6. Identify colonies that contain an insert by the blue-white screening method. Many cloning experiments are designed so that the gene cloning site in the plasmid is within a DNA sequence called lacZ.  The lacZ gene produces the enzyme β-galactosidase.  Cloning the insert disrupts the lacZ gene, allowing researchers to distinguish colonies that contain an insert versus colonies that do not contain an insert.

• • Recombinant plasmid vector without an insert. In this case, the cell contains an intact lacZ  The lacZ gene produces β-galactosidase.
  • Recombinant plasmid vector that contains an insert. Since the presence of an insert disrupts the lacZ gene, no β-galactosidase is produced.

How do we determine if β-galactosidase is produced?  This is done by plating the bacterial cells on an agar plate that not only includes ampicillin but also includes a compound called IPTG, which activates the lacZ gene to produce the β-galactosidase protein, and X-Gal, which is a substrate for β-galactosidase.

• • β-galactosidase is expressed (no insert). The bacterial colony is blue as β-galactosidase converts X-Gal, which is colorless, into a blue product.
  • β-galactosidase is not expressed (insert present). The colony is white because β-galactosidase is nonfunctional and thus cannot convert X-Gal into a blue product.
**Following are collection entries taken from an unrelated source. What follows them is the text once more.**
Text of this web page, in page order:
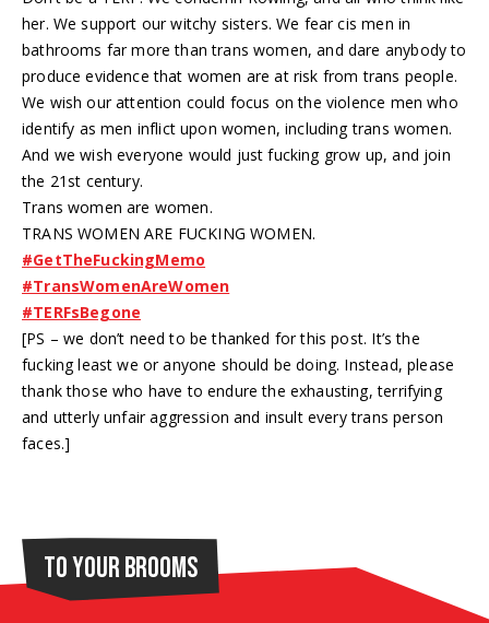
her. We support our witchy sisters. We fear cis men in
bathrooms far more than trans women, and dare anybody to
produce evidence that women are at risk from trans people.
We wish our attention could focus on the violence men who
identify as men inflict upon women, including trans women.
And we wish everyone would just fucking grow up, and join
the 21st century.
Trans women are women.
TRANS WOMEN ARE FUCKING WOMEN.
#GetTheFuckingMemo
#TransWomenAreWomen
#TERFsBegone
[PS – we don’t need to be thanked for this post. It’s the
fucking least we or anyone should be doing. Instead, please
thank those who have to endure the exhausting, terrifying
and utterly unfair aggression and insult every trans person
faces.]
To Your Brooms
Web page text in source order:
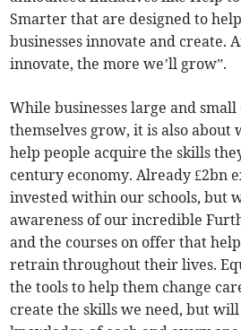
Smarter that are designed to
businesses innovate and create.
innovate, the more we’ll grow”.
While businesses large and
themselves grow, it is also about
help people acquire the skills
century economy. Already £2bn
invested within our schools, but
awareness of our incredible
and the courses on offer that
retrain throughout their lives.
the tools to help them change
create the skills we need, but
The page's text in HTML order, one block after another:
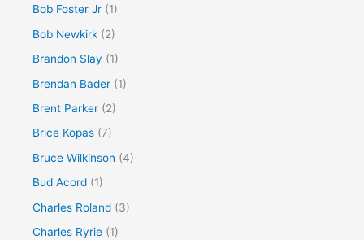
Bob Foster Jr (1)
Bob Newkirk (2)
Brandon Slay (1)
Brendan Bader (1)
Brent Parker (2)
Brice Kopas (7)
Bruce Wilkinson (4)
Bud Acord (1)
Charles Roland (3)
Charles Ryrie (1)
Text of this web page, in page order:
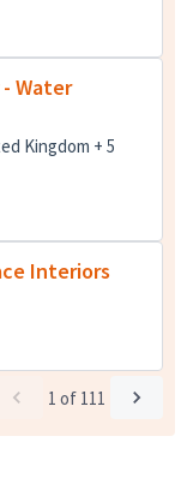
Water
Kingdom + 5
Interiors
1 of 111
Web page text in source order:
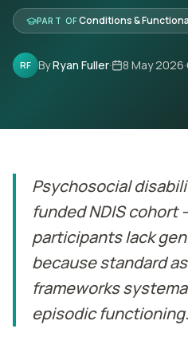
About
Contact
PART OFConditions &
RF ByRyan Fuller· 8 May 2026·
Psychosocial
funded NDIS cohort
participants lack
because standard
frameworks
episodic functioning.

7. Identify colonies that contain the β-globin insert. All the white colonies contain an insert; however, at this point, we cannot distinguish the white colonies that contain the β-globin insert from the white colonies that have other DNA fragments as inserts. 

Several techniques can be used to identify which bacterial cells contain a recombinant vector with the β-globin gene.  For example, vectors isolated from white colonies can be cut with the same restriction enzyme used at the beginning of the cloning experiment to release the insert.  The digested DNA can then be analyzed by agarose gel electrophoresis.  The presence of a DNA fragment of the appropriate size for the β-globin gene indicates that the chosen colony likely contains the β-globin insert.  Alternatively, the polymerase chain reaction (PCR), using primers specific for β-globin can be used to amplify the β-globin insert.  If a PCR product is produced using these β-globin primers, then the β-globin gene was cloned successfully.  Finally, determining the nucleotide sequence of the cloned insert by DNA sequencing will determine if the recombinant molecule contains the β-globin gene.